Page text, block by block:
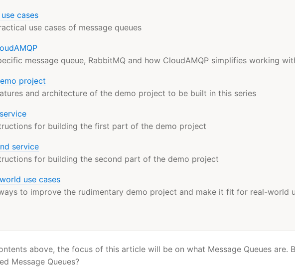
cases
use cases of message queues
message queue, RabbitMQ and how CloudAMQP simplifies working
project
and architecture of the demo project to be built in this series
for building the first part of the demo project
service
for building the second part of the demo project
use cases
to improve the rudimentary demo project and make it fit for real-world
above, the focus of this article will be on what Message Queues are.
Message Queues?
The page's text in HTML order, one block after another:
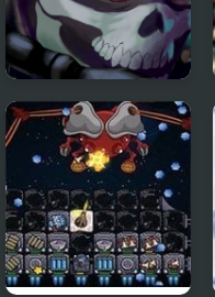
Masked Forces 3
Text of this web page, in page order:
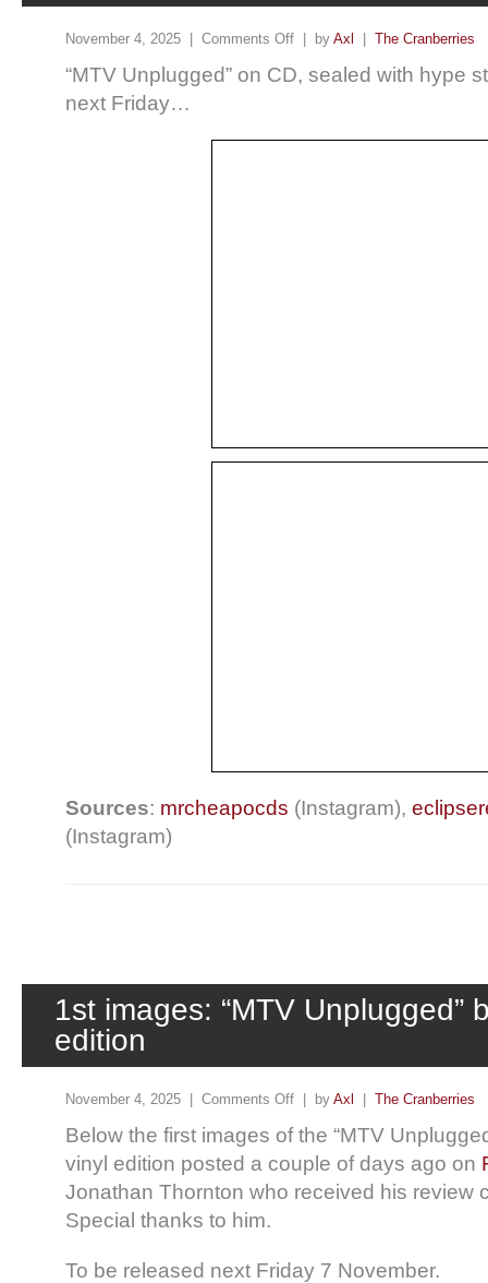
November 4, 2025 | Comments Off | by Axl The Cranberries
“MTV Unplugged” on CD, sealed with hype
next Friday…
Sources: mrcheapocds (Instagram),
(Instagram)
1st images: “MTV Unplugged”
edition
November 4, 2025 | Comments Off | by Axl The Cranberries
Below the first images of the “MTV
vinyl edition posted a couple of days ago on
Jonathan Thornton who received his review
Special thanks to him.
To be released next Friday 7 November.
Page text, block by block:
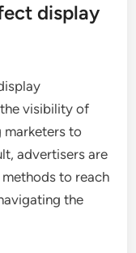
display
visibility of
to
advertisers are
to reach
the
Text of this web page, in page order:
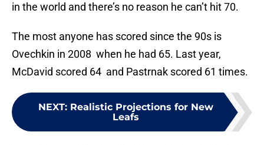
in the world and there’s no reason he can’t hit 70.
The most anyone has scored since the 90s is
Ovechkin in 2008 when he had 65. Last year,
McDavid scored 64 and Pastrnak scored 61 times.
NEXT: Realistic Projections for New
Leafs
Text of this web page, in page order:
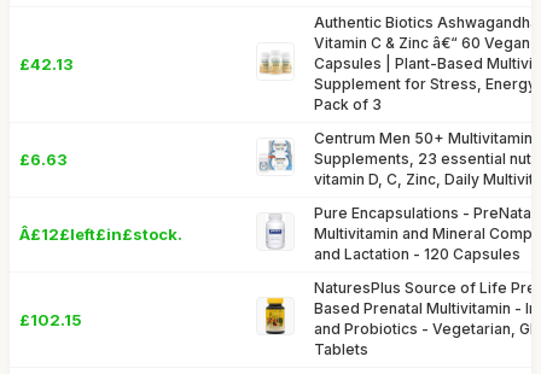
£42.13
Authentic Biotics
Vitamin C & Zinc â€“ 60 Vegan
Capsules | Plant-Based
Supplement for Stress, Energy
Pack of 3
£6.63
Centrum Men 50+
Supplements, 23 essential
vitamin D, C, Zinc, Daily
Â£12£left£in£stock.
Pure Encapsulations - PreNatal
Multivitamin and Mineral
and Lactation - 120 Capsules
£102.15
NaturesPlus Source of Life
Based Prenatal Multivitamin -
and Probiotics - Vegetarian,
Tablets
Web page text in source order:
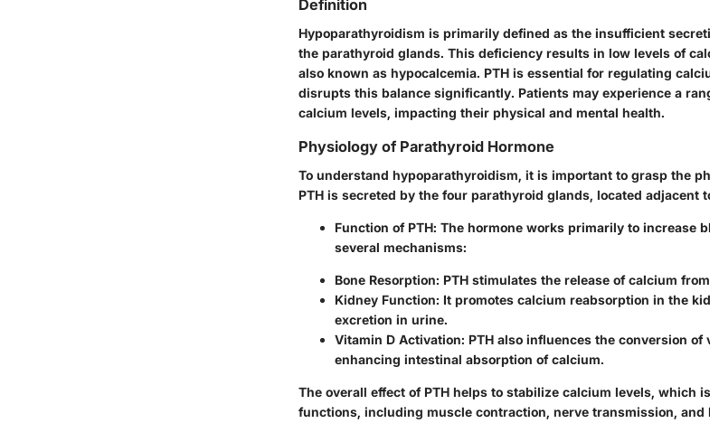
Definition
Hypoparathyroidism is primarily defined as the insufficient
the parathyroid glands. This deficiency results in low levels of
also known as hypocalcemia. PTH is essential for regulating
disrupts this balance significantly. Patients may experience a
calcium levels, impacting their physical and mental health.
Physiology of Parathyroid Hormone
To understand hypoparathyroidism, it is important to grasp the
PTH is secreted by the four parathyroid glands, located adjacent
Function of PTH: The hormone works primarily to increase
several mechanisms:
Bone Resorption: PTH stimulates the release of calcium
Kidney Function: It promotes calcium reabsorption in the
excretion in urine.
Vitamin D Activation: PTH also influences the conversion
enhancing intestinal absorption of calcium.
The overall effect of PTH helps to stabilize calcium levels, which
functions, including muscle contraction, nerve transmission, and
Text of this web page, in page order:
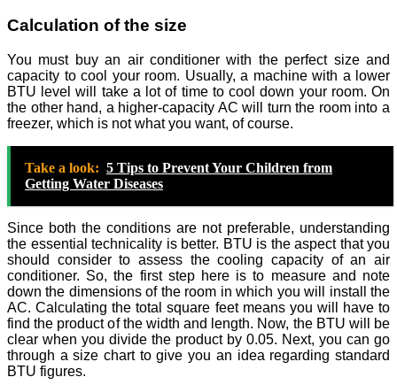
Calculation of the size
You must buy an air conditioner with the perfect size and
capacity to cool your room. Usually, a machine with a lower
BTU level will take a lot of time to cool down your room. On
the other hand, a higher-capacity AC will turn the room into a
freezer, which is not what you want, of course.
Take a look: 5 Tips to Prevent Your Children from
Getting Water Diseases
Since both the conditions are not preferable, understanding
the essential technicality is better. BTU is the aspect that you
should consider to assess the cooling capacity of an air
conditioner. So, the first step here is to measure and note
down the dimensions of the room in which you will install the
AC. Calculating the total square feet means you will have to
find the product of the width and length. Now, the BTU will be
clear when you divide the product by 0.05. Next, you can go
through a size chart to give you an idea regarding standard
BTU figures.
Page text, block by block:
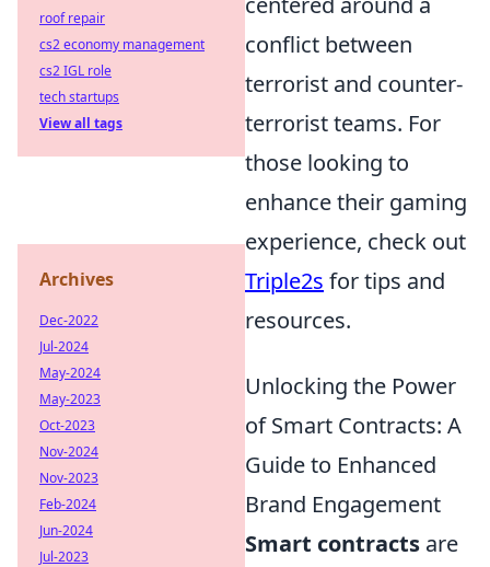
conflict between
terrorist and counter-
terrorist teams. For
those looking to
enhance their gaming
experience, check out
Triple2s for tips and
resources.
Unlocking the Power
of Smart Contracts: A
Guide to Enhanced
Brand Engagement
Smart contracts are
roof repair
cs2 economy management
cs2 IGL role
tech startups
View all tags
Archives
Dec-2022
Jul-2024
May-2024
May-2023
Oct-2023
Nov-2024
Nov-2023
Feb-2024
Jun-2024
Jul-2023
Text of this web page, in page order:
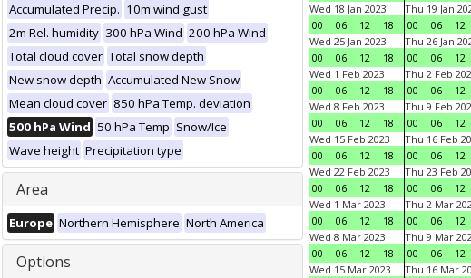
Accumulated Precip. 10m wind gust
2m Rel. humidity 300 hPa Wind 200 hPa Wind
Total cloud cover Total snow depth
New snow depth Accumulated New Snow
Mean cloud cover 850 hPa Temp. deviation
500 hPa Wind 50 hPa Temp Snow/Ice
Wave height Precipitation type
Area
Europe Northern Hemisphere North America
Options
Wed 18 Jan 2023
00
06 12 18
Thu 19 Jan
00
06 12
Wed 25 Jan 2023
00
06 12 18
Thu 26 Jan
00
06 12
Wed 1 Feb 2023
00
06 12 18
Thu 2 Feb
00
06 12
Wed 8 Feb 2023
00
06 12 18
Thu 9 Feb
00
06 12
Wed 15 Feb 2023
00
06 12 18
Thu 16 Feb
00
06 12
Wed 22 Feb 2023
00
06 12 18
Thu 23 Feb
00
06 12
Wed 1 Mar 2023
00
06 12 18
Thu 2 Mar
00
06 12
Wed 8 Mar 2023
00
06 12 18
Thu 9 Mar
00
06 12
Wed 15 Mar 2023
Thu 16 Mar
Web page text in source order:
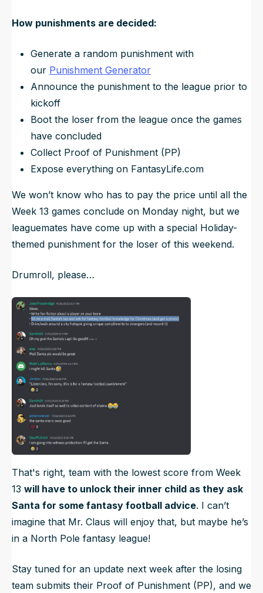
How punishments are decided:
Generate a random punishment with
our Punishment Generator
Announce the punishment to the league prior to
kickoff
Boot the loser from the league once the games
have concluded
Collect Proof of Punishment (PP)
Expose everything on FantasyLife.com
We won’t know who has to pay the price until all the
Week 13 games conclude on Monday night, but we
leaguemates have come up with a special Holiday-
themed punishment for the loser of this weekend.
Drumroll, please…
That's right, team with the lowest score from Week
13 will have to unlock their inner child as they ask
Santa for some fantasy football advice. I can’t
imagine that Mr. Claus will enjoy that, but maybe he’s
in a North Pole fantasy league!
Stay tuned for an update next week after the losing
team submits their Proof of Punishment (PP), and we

### [WHAT THE TASK REQUIRES]
Print nothing but the lines above starting with the line that contains "advertisers are" and going on through the line that contains "The overall effect". Leave out the pictures.

### [EXERCISE ANSWER]
advertisers are
to reach
the
Text of this web page, in page order:
in the world and there’s no reason he can’t hit 70.
The most anyone has scored since the 90s is
Ovechkin in 2008 when he had 65. Last year,
McDavid scored 64 and Pastrnak scored 61 times.
NEXT: Realistic Projections for New
Leafs
Text of this web page, in page order:
£42.13
Authentic Biotics
Vitamin C & Zinc â€“ 60 Vegan
Capsules | Plant-Based
Supplement for Stress, Energy
Pack of 3
£6.63
Centrum Men 50+
Supplements, 23 essential
vitamin D, C, Zinc, Daily
Â£12£left£in£stock.
Pure Encapsulations - PreNatal
Multivitamin and Mineral
and Lactation - 120 Capsules
£102.15
NaturesPlus Source of Life
Based Prenatal Multivitamin -
and Probiotics - Vegetarian,
Tablets
Web page text in source order:
Definition
Hypoparathyroidism is primarily defined as the insufficient
the parathyroid glands. This deficiency results in low levels of
also known as hypocalcemia. PTH is essential for regulating
disrupts this balance significantly. Patients may experience a
calcium levels, impacting their physical and mental health.
Physiology of Parathyroid Hormone
To understand hypoparathyroidism, it is important to grasp the
PTH is secreted by the four parathyroid glands, located adjacent
Function of PTH: The hormone works primarily to increase
several mechanisms:
Bone Resorption: PTH stimulates the release of calcium
Kidney Function: It promotes calcium reabsorption in the
excretion in urine.
Vitamin D Activation: PTH also influences the conversion
enhancing intestinal absorption of calcium.
The overall effect of PTH helps to stabilize calcium levels, which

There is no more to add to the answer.